'''

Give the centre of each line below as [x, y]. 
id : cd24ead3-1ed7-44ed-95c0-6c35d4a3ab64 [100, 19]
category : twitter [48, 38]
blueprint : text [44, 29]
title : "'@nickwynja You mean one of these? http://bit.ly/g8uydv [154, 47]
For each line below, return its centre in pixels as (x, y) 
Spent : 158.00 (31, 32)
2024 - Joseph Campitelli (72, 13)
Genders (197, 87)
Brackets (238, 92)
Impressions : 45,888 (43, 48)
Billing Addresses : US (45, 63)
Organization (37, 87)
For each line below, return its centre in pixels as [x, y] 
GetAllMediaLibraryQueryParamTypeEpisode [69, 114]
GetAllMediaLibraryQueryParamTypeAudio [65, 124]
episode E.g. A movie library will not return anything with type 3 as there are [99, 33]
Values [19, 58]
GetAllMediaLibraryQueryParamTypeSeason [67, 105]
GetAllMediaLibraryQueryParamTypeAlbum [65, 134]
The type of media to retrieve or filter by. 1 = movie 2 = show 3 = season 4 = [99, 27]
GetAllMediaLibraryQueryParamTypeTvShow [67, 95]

'''
'''

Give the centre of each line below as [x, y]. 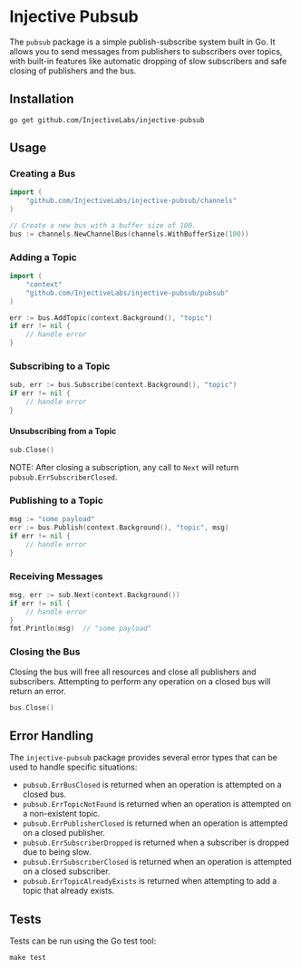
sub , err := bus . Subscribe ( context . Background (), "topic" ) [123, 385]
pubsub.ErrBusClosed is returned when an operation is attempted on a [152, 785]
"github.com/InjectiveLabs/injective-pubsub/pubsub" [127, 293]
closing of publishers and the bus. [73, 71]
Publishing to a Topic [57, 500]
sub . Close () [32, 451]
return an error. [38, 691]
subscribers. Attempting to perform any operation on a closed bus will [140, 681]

'''
'''

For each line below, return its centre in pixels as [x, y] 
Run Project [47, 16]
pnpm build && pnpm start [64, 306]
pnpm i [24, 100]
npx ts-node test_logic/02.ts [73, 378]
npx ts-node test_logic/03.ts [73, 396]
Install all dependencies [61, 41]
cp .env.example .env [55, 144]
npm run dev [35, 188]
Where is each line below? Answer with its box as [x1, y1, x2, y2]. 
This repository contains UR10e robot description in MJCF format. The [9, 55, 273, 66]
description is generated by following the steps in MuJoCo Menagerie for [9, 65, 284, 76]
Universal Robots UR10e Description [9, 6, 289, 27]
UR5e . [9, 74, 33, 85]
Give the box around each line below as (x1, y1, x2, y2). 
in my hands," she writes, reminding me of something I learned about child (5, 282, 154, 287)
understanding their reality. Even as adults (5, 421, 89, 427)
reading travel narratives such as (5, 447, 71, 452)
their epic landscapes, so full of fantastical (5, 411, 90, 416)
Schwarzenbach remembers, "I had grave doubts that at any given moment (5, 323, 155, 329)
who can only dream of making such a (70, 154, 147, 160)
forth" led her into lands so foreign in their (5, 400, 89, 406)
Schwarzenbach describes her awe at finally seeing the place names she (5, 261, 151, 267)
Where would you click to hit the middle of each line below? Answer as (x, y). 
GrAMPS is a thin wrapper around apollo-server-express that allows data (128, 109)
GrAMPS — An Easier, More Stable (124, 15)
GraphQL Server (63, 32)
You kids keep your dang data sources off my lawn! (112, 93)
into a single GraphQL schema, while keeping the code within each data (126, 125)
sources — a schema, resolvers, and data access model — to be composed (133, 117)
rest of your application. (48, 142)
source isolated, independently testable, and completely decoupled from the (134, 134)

'''

WHAT THIS TASK INVOLVES » Each line in the listing above from the one containing "Billing Addresses : US (45, 63)" through the one containing "GetAllMediaLibraryQueryParamTypeAlbum [65, 134]" should be repeated exactly, and no other line.

RESULT FOR THIS EXERCISE »
Billing Addresses : US (45, 63)
Organization (37, 87)
For each line below, return its centre in pixels as [x, y] 
GetAllMediaLibraryQueryParamTypeEpisode [69, 114]
GetAllMediaLibraryQueryParamTypeAudio [65, 124]
episode E.g. A movie library will not return anything with type 3 as there are [99, 33]
Values [19, 58]
GetAllMediaLibraryQueryParamTypeSeason [67, 105]
GetAllMediaLibraryQueryParamTypeAlbum [65, 134]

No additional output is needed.